Sous le regard attentif d'une maman complice, Philippe Pasquet était le petit garçon "qui fait les plus beaux dessins". Ce plaisir du libre jeu des lignes, ses années lycéennes ne le démentiront point. De sorte que c'est tout naturellement que le jeune bachelier a orienté ses études universitaires à Strasbourg vers les arts plastiques. ici Philippe a pu confronter son goût pour le dessin naturel et sans contraintes à la découverte de l'art des maîtres, contemporains pour l'essentiel, sinon exclusivement. Des artistes comme Antoni Tapiès, Miquel Bàrcelo, Jean Dubuffet ou Pierre Aléchinsky suscitent son intérêt. Par contre, il garde une certaine réserve envers les minimalistes et conceptuels (trop officiels, trop académiques...) comme envers les générations précédentes du xx ème siècle (il leur manque la nouveauté...)
Il inaugure alors ses premières toiles; bientôt il s'installe à Metz.


COMMENT ECHAPPER AU CARRE.

Philippe Pasquet se préoccupe en premier lieu de la surface picturale, de sorte que la première période de son travail emploie quasi exclusivement et résolument le format carré.
A cette évidence formelle s'ajoute une remaquable économie de moyens. Le papier marouflé sur toile constitue la préparation. Une matière granuleuse colorée de pigments francs à l'acrylique y est appliquée. Un trait de pinceau noir dessine un carré principal que soulignent ou qu'entourent des carrés figurés et alignés de dimensions plus réduites. L'élément figuratif principal est dessiné au pinceau, noir le plus souvent, établissant un contour ferme, efficace, sobre et éloquent. Ce dessin peint et performant pénètre et occupe le carré dans son entier, jusque dans ses recoins secrets.
La tâche accomplie de cette première période de travail laisse la place à une seconde période où carrés et contours ont disparu; où apparaissent des compositions de plages de couleur produisant des tensions; où la figuration se sépare du dessin et devient picturale; où les collages de petits dessins autonomes et des textes soulignent la pureté structurelle du tableau. La maturité est acquise.


A LA RECHERCHE DU MOUTON NOIR.

Philippe Pasquet reconnaît sa fascination pour nos contemporains, le monde qui nous entoure. Une fascination effarée pour ces mouvements de masse (attitude violente, abscence de langage des "sauvageons" banlieusards, "reality shows" télévisuels, snobisme culturel bien pensant etc...) systématiques qui annihilent l'individu. Exaspéré par les codes qui régissent le monde, c'est par la peinture qu'il y répond, déployant une ironie provocante, décapante voire agressive.
Il n'y a pas d'échappatoire aux voies étroites systèmatisées par les médias.
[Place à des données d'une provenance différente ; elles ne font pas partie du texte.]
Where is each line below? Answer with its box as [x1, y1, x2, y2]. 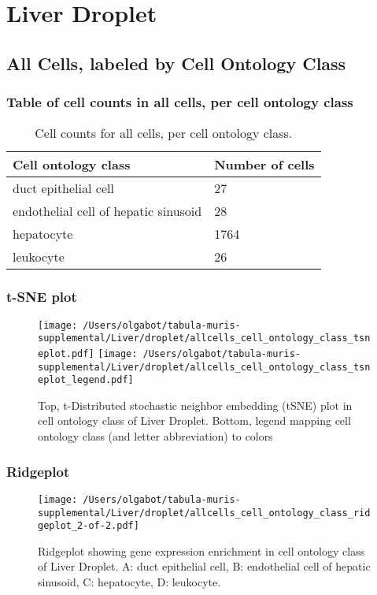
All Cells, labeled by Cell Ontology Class [6, 50, 346, 75]
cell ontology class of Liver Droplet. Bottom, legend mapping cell [38, 412, 351, 429]
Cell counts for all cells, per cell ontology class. [35, 124, 293, 143]
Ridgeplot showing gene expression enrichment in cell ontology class [38, 542, 365, 559]
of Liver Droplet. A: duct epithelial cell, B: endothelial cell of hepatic [38, 558, 371, 575]
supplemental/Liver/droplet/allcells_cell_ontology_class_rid [38, 507, 371, 519]
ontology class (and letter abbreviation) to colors [38, 428, 273, 444]
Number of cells [214, 155, 315, 174]
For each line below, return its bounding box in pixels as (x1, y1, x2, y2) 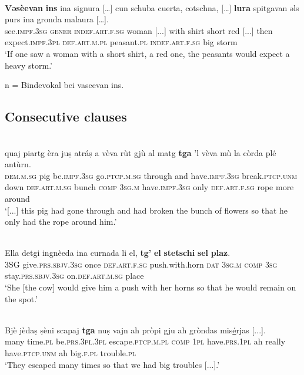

De même que le western ou le polar ou la bande dessinée ont des codes bien définis sans quoi leurs univers s'effondrent, de même les adeptes de la "culture !" des banlieues ou les consuméristes de la maison individuelle et de l'hypermarché ou les élites intellectuelles appliquées à la pensée politique correcte ne vivent que pour d'autres codes, en adéquation bien établie et ordonnée avec le groupe économico-culturel auquel ils appartiennent.
Dans ces troupeaux amorphes et dociles, il n'y a guère de chance de rencontrer le mouton noir: l'individu a disparu.

Cet individu qu'il recherche, Philippe Pasquet le représente en fragments: mains esseulées, troncs sans têtes, têtes sans corps, détails du quotidien et objets anodins...
C'est pour mieux le retrouver, le désirer, le figurer dans ces compositions fortes et audacieuses qui dialoguent avec chacun de nous: en tête à tête; d'individu à individu.